A Multilevel Method for Self-Concordant Minimization

TL;DR

This paper introduces SIGMA, a multilevel randomized Newton method for self-concordant functions, achieving super-linear convergence and outperforming existing sub-sampled and sketched Newton methods in machine learning tasks.

Contribution

The paper proposes a novel multilevel algorithm, SIGMA, that overcomes limitations of existing second-order methods by leveraging self-concordance and multigrid techniques for improved convergence.

Findings

SIGMA demonstrates super-linear convergence rates.

Initial experiments show SIGMA outperforms state-of-the-art methods.
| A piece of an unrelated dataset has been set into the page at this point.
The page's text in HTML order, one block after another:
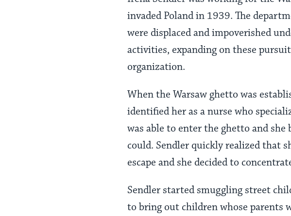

The method effectively handles medium and large-scale problems.

Abstract

The analysis of second-order optimization methods based either on sub-sampling, randomization or sketching has two serious shortcomings compared to the conventional Newton method. The first shortcoming is that the analysis of the iterates has only been shown to be scale-invariant only under specific assumptions on the problem structure. The second shortfall is that the fast convergence rates of second-order methods have only been established by making assumptions regarding the input data. In this paper, we propose a randomized Newton method for self-concordant functions to address both shortfalls. We propose a Self-concordant Iterative-minimization-Galerkin-based Multilevel Algorithm (SIGMA) and establish its super-linear convergence rate using the theory of self-concordant functions. Our analysis is based on the connections between multigrid optimization methods, and the role of coarse-grained or reduced-order models in the computation of search directions. We take advantage of the insights from theanalysis to significantly improve the performance of second-order methods in machine learning applications. We report encouraging initial experiments that suggest SIGMA outperforms other state-of-the-art sub-sampled/sketched Newton methods for both medium and large-scale problems.